Introduces the ppmlhdfe Stata command for fast Poisson estimation with multiple levels of fixed effects, making PPML feasible for large datasets with high-dimensional fixed effects. This tool has become standard for applied researchers working with count data in panel settings.
Application (4)
Griliches, Z. (1990). Patent Statistics as Economic Indicators: A Survey.
Griliches surveyed the use of patent data as economic indicators, establishing patent counts as a key measure of innovative output. This survey motivated much of the subsequent applied work using Poisson and negative binomial models to study innovation.
Fleming, L., & Sorenson, O. (2001). Technology as a Complex Adaptive System: Evidence from Patent Data.
Fleming and Sorenson used negative binomial regression on patent citation counts to study how the complexity of technological combinations affects the usefulness of inventions. This paper is a prominent application of count models in the innovation and technology management literature.
Katila, R., & Ahuja, G. (2002). Something Old, Something New: A Longitudinal Study of Search Behavior and New Product Introduction.
Katila and Ahuja used negative binomial models to study how the depth and scope of a firm's knowledge search affect new product introductions. This paper is a widely cited application of count data models in the strategic management and innovation literature.
Singh, J., & Agrawal, A. (2011). Recruiting for Ideas: How Firms Exploit the Prior Inventions of New Hires.
Singh and Agrawal used negative binomial regression to study how hiring inventors affects the knowledge flows to the hiring firm, as measured by citation counts. This paper demonstrates the application of count models to questions of knowledge transfer and human capital in organizations.
Survey (2)
Cameron, A. C., & Trivedi, P. K. (2013). Regression Analysis of Count Data.

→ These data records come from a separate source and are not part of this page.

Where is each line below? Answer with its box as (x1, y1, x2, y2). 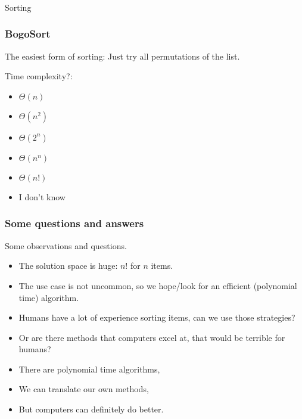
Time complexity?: (5, 70, 73, 82)
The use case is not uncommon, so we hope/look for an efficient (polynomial (18, 279, 297, 291)
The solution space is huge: (18, 259, 118, 272)
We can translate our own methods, (18, 383, 149, 395)
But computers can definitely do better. (18, 403, 164, 415)
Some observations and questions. (5, 239, 127, 252)
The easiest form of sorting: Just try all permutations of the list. (5, 49, 240, 62)
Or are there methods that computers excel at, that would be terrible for (18, 331, 285, 343)
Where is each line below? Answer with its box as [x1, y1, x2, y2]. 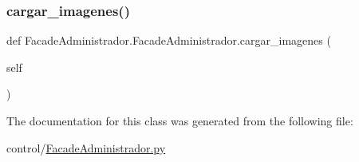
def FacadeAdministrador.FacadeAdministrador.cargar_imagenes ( [6, 32, 331, 49]
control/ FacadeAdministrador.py [6, 139, 166, 156]
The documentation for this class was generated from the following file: [6, 113, 353, 128]
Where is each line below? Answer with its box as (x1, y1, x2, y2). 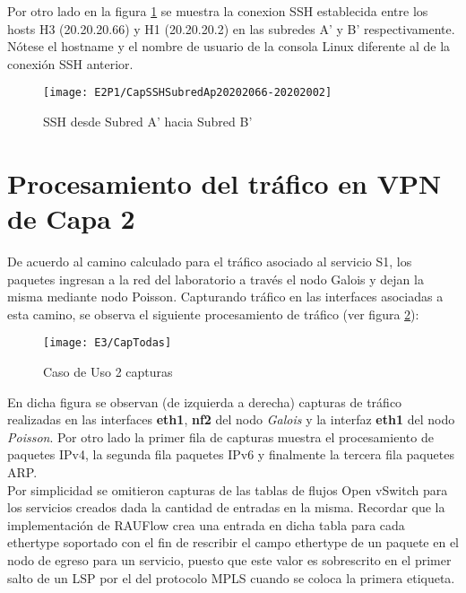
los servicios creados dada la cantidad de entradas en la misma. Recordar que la (7, 498, 445, 517)
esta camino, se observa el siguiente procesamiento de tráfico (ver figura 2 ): (7, 304, 419, 323)
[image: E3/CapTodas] (43, 336, 172, 350)
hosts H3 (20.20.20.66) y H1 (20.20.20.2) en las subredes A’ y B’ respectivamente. (7, 19, 455, 38)
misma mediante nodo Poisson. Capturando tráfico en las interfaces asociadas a (7, 287, 444, 306)
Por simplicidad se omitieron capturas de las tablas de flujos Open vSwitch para (7, 480, 448, 499)
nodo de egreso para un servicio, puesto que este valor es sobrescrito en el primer (7, 550, 452, 569)
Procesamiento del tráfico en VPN (7, 164, 442, 201)
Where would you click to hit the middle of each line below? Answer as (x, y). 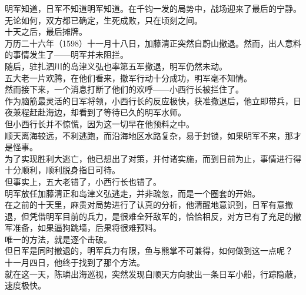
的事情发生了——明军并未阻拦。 (66, 54)
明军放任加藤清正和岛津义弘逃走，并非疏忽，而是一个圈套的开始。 (132, 193)
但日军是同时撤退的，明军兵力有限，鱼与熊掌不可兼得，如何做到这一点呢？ (149, 251)
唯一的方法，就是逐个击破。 (58, 239)
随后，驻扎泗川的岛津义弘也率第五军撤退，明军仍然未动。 (116, 66)
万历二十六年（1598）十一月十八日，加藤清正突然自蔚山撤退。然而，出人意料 (153, 43)
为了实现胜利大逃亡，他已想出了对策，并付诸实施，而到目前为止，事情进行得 (153, 158)
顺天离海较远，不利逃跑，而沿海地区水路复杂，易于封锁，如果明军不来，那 (149, 135)
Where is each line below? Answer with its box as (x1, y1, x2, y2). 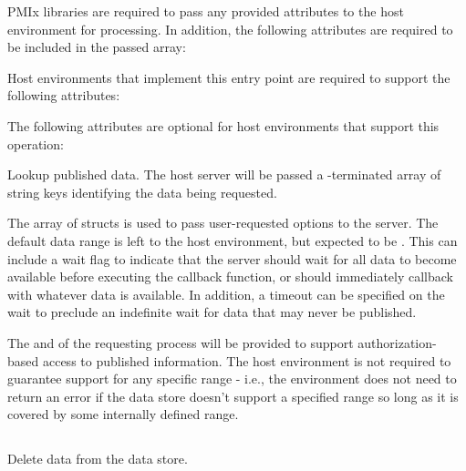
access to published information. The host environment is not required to (42, 351, 451, 370)
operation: (7, 134, 64, 153)
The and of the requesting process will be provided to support (7, 333, 354, 352)
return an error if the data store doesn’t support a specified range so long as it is (7, 386, 459, 405)
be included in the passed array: (7, 37, 186, 56)
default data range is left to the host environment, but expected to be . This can (7, 230, 458, 250)
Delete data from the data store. (7, 449, 188, 468)
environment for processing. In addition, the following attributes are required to (7, 19, 453, 38)
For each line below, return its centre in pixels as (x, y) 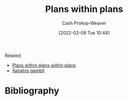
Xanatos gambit (28, 70)
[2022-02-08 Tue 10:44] (84, 32)
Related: (13, 55)
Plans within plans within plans (44, 65)
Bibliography (32, 91)
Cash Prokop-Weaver (84, 23)
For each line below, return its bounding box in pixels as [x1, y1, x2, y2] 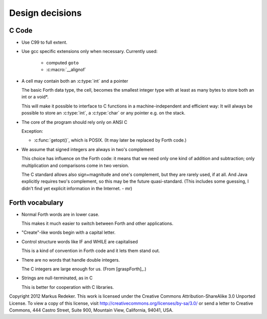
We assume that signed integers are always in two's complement [21, 146, 154, 152]
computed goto [46, 59, 79, 65]
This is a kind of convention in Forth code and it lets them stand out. [21, 248, 160, 254]
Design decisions [9, 7, 82, 18]
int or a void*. [21, 94, 49, 100]
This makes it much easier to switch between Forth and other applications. [21, 220, 174, 226]
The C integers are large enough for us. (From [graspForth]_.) [21, 266, 147, 272]
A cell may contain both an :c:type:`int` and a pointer [21, 78, 129, 84]
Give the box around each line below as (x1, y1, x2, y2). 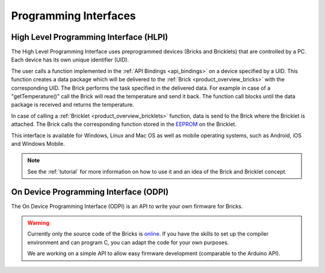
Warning (27, 219, 49, 227)
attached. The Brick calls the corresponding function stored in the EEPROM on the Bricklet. (11, 121, 237, 128)
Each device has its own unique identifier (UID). (11, 56, 129, 63)
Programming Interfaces (11, 9, 137, 22)
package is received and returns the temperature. (11, 101, 135, 108)
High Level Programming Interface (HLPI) (11, 32, 169, 42)
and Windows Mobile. (11, 140, 66, 147)
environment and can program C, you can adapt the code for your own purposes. (27, 239, 229, 246)
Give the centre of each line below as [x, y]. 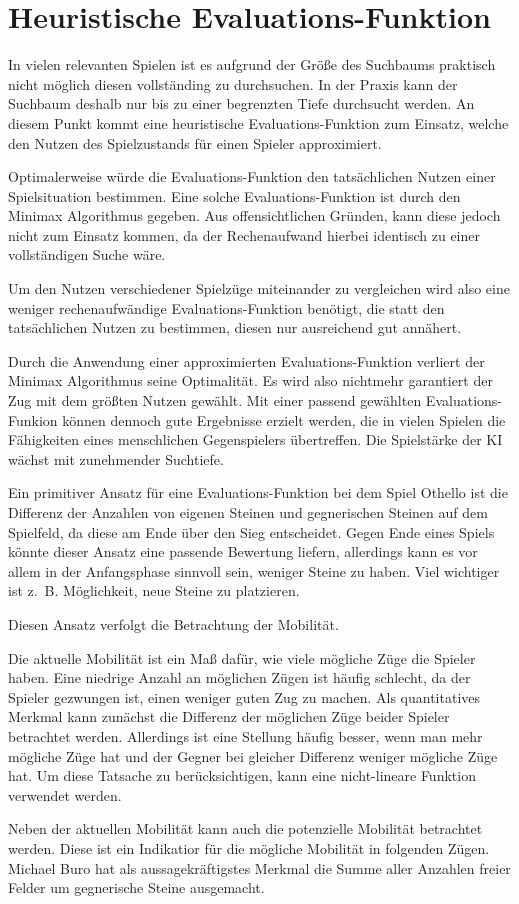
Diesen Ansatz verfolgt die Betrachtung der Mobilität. [173, 623]
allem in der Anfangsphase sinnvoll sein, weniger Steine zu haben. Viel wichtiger [254, 570]
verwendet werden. [65, 794]
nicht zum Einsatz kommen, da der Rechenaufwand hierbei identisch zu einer [244, 234]
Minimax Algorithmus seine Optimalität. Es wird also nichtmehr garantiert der [250, 380]
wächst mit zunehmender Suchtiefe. [116, 458]
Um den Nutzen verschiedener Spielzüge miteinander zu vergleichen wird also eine [259, 288]
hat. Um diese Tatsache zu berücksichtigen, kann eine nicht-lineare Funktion [242, 775]
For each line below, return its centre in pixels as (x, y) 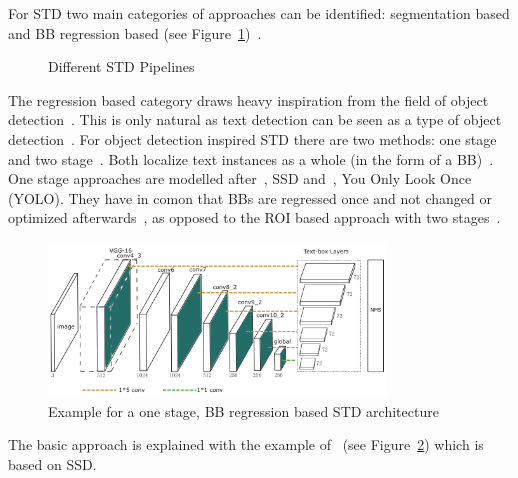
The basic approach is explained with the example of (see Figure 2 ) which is (246, 444)
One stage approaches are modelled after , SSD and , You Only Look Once (240, 178)
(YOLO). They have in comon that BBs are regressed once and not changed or (250, 197)
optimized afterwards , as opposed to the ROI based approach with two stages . (254, 217)
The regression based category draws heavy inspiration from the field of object (248, 99)
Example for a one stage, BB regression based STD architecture (243, 410)
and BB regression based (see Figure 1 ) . (135, 32)
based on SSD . (52, 463)
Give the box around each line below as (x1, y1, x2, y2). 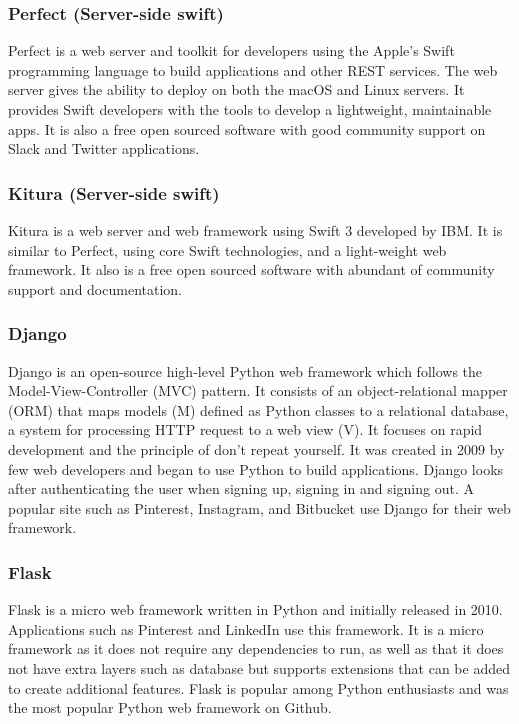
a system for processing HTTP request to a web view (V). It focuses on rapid (8, 419, 483, 440)
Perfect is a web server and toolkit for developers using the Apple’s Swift (8, 40, 455, 61)
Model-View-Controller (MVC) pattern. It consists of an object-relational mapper (8, 380, 508, 401)
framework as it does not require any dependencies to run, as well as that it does (8, 638, 504, 659)
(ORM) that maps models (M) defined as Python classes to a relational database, (8, 399, 509, 420)
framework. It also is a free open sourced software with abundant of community (8, 259, 495, 280)
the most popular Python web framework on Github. (8, 697, 332, 718)
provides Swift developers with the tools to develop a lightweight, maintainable (8, 99, 492, 119)
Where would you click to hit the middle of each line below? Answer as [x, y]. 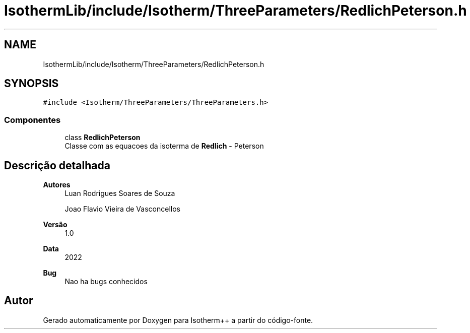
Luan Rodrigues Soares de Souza [120, 193]
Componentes [32, 120]
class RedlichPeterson [103, 138]
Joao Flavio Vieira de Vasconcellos [122, 209]
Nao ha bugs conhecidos [106, 282]
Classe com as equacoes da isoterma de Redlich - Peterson [164, 146]
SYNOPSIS [31, 84]
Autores [57, 185]
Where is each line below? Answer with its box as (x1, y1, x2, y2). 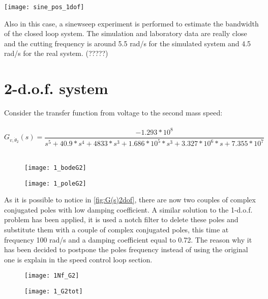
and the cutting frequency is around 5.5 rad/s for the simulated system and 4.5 (4, 38, 251, 48)
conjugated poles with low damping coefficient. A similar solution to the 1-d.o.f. (4, 204, 253, 215)
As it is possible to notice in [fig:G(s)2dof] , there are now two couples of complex (4, 194, 256, 205)
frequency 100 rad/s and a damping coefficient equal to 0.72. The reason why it (4, 234, 252, 245)
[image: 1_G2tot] (24, 287, 83, 295)
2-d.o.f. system (4, 78, 108, 99)
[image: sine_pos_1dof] (4, 4, 84, 11)
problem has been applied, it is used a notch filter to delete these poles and (4, 214, 239, 225)
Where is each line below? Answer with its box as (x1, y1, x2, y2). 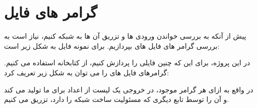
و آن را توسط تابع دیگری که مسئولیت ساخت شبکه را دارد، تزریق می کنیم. (4, 94, 229, 104)
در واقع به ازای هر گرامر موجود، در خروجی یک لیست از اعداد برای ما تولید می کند (4, 84, 253, 94)
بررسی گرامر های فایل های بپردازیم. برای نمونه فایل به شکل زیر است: (4, 40, 220, 51)
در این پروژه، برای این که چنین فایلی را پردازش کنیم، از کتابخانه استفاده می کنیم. (4, 57, 250, 68)
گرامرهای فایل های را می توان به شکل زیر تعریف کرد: (4, 67, 169, 77)
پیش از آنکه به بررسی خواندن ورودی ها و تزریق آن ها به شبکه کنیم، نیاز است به (4, 31, 246, 41)
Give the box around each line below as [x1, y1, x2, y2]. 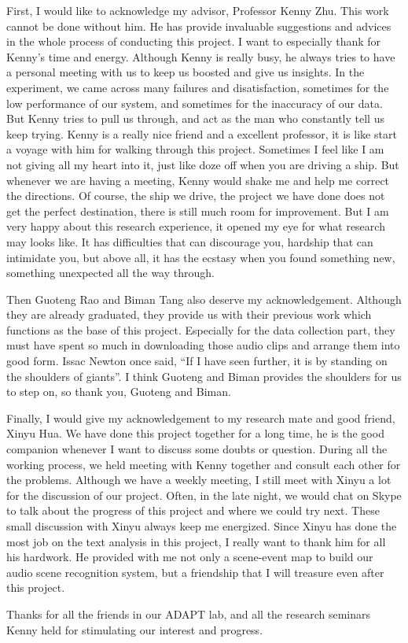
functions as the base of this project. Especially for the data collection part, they [6, 321, 395, 338]
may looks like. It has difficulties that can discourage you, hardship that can [6, 233, 373, 249]
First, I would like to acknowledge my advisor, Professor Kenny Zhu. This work [6, 2, 389, 18]
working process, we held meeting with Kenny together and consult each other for [6, 456, 401, 472]
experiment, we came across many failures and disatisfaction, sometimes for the [6, 79, 389, 95]
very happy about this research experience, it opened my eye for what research [6, 218, 385, 235]
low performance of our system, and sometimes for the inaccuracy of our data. [6, 94, 383, 111]
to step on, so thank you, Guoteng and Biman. [6, 383, 231, 400]
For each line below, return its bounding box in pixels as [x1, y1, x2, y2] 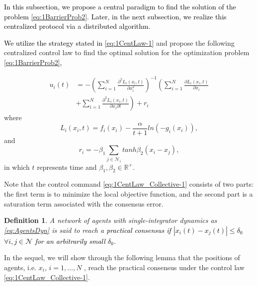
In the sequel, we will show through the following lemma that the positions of [4, 252, 240, 263]
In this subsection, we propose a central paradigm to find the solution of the [4, 1, 236, 11]
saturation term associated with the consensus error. [4, 198, 164, 209]
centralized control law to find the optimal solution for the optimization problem [4, 47, 250, 58]
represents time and [37, 161, 97, 172]
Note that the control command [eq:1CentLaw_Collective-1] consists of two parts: [4, 179, 254, 189]
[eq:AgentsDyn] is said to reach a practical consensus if [4, 224, 171, 235]
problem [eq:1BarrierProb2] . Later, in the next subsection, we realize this [4, 11, 227, 21]
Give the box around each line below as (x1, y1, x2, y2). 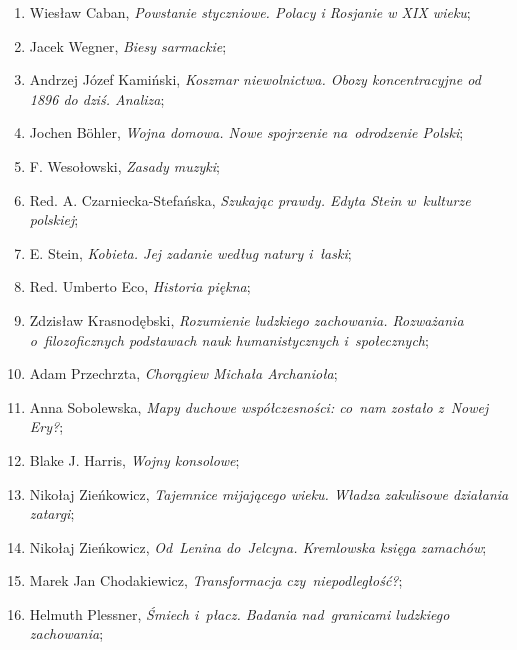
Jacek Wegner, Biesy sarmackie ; (29, 35, 227, 56)
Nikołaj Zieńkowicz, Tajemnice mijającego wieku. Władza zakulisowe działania (29, 483, 509, 504)
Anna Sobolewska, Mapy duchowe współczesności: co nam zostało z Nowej (29, 396, 489, 417)
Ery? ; (29, 416, 64, 437)
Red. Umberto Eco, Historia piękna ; (29, 276, 251, 297)
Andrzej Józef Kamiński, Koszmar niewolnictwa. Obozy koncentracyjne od (29, 69, 481, 90)
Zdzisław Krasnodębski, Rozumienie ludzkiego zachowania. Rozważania (29, 309, 464, 330)
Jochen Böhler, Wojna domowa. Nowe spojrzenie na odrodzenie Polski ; (29, 122, 464, 143)
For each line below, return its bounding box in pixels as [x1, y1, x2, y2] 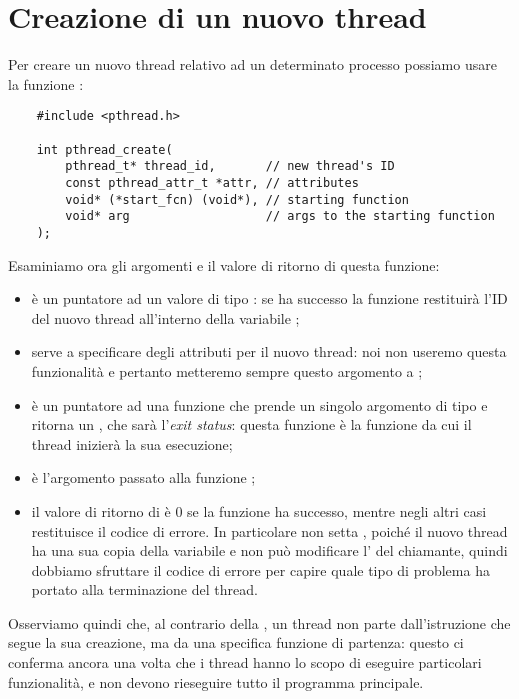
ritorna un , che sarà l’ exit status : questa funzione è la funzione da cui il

This textbook is the definitive reference on count data regression, covering Poisson, negative binomial, zero-inflated, hurdle, and panel count models. It provides both the theoretical foundations and practical implementation guidance that applied researchers need.
Wooldridge, J. M. (2010). Econometric Analysis of Cross Section and Panel Data.
Chapter 18 provides a rigorous treatment of count data models in the context of panel data and cross-sectional settings, covering Poisson, negative binomial, and related estimators with careful attention to the quasi-MLE properties that justify Poisson estimation even when the data are not Poisson-distributed.